_Task description_
Reply with one number only: the count of lines below that contain the word "baseboard".

_Collected data_
★ ★ ★ ★ ★ ★ ★

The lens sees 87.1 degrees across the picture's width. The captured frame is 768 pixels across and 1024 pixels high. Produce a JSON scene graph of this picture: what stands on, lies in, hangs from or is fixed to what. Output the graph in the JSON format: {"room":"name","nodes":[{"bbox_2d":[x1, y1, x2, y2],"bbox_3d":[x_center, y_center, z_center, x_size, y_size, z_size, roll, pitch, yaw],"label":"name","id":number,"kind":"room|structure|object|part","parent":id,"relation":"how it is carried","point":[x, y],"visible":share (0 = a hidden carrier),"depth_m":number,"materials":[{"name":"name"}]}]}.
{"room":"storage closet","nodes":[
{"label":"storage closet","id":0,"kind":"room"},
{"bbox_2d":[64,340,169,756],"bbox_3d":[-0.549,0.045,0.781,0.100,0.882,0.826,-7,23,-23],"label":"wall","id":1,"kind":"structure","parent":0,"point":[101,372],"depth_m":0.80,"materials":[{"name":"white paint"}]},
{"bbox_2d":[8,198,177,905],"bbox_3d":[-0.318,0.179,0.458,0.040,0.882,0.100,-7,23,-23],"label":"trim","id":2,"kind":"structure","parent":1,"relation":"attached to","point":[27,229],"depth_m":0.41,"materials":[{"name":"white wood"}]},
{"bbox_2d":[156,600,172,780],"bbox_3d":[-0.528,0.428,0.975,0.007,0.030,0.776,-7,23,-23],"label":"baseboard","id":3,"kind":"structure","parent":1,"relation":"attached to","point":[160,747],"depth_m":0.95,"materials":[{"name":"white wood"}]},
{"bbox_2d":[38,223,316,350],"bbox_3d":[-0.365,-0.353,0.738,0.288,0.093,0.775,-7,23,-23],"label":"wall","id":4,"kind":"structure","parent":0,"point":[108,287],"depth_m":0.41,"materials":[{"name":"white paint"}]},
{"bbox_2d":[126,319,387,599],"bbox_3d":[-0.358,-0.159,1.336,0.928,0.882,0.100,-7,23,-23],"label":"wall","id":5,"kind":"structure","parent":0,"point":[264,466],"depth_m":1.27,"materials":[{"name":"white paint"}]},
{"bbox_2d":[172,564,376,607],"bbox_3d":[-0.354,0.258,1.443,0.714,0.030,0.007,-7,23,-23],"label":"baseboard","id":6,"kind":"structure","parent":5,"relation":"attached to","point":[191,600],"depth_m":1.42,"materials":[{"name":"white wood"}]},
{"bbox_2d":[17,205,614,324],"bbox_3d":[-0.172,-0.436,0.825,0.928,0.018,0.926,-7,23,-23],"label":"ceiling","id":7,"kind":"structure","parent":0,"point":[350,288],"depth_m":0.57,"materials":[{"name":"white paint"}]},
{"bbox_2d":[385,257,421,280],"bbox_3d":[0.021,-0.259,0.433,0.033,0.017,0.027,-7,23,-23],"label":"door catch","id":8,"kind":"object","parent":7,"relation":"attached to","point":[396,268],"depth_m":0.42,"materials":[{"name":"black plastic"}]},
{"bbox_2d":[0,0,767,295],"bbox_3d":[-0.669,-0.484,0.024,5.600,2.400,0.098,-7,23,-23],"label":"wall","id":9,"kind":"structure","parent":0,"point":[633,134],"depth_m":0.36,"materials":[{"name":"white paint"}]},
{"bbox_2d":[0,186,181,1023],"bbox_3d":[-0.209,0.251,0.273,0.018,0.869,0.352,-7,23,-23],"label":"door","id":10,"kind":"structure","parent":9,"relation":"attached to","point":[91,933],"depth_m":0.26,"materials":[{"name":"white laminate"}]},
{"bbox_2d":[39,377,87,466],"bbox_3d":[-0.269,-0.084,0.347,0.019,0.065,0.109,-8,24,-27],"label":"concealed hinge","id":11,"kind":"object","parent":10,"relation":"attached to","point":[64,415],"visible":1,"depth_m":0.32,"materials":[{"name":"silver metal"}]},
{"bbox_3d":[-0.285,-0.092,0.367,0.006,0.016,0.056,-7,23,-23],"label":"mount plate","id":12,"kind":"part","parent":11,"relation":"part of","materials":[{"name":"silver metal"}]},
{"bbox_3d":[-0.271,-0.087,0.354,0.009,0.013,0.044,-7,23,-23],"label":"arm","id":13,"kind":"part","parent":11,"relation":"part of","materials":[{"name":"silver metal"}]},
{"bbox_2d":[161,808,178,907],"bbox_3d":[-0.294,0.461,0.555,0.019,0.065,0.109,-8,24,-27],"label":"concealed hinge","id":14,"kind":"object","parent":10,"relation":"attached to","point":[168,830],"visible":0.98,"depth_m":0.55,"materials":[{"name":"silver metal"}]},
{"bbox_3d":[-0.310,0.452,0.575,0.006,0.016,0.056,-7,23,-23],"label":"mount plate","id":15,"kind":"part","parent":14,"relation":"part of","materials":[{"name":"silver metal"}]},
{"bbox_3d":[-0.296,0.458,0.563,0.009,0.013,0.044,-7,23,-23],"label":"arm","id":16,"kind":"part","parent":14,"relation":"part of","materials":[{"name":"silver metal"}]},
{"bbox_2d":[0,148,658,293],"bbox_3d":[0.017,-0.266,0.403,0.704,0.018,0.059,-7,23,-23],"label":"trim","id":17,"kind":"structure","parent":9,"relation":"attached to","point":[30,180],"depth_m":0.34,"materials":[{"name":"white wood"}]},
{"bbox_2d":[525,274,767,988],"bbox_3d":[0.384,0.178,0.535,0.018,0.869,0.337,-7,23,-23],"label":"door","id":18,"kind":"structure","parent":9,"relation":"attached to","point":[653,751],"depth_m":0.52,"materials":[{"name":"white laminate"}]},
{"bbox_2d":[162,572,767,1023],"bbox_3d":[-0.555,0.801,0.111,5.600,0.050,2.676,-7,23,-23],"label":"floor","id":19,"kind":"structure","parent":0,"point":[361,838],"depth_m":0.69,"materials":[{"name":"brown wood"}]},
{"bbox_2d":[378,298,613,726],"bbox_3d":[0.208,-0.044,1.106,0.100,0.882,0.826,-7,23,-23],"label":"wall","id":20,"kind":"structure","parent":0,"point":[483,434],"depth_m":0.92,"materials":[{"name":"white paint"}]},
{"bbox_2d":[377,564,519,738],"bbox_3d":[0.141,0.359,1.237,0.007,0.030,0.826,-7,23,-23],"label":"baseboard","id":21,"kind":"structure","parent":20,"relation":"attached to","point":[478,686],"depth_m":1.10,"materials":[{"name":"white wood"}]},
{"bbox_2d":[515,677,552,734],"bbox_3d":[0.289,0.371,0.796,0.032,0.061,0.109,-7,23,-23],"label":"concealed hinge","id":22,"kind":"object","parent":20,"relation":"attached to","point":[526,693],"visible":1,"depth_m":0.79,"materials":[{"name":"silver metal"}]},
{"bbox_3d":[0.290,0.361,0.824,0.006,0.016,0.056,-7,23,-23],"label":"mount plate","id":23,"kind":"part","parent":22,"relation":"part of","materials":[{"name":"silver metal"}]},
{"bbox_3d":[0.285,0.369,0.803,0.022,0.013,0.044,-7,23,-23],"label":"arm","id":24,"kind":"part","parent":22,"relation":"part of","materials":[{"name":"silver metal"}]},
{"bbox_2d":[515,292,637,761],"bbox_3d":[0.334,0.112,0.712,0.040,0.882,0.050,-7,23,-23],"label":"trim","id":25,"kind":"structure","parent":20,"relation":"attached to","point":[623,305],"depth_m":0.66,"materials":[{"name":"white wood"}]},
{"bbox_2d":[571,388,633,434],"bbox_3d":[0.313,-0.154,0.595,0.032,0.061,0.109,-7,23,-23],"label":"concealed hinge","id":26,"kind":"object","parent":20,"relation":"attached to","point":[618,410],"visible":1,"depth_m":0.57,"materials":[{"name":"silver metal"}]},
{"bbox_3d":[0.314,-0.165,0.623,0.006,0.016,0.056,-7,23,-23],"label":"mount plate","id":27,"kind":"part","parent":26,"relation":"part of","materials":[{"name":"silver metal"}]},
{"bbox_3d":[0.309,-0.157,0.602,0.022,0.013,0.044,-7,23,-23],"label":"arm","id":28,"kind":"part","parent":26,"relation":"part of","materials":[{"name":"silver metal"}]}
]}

★ ★ ★ ★ ★ ★ ★

_Result for this exercise_
3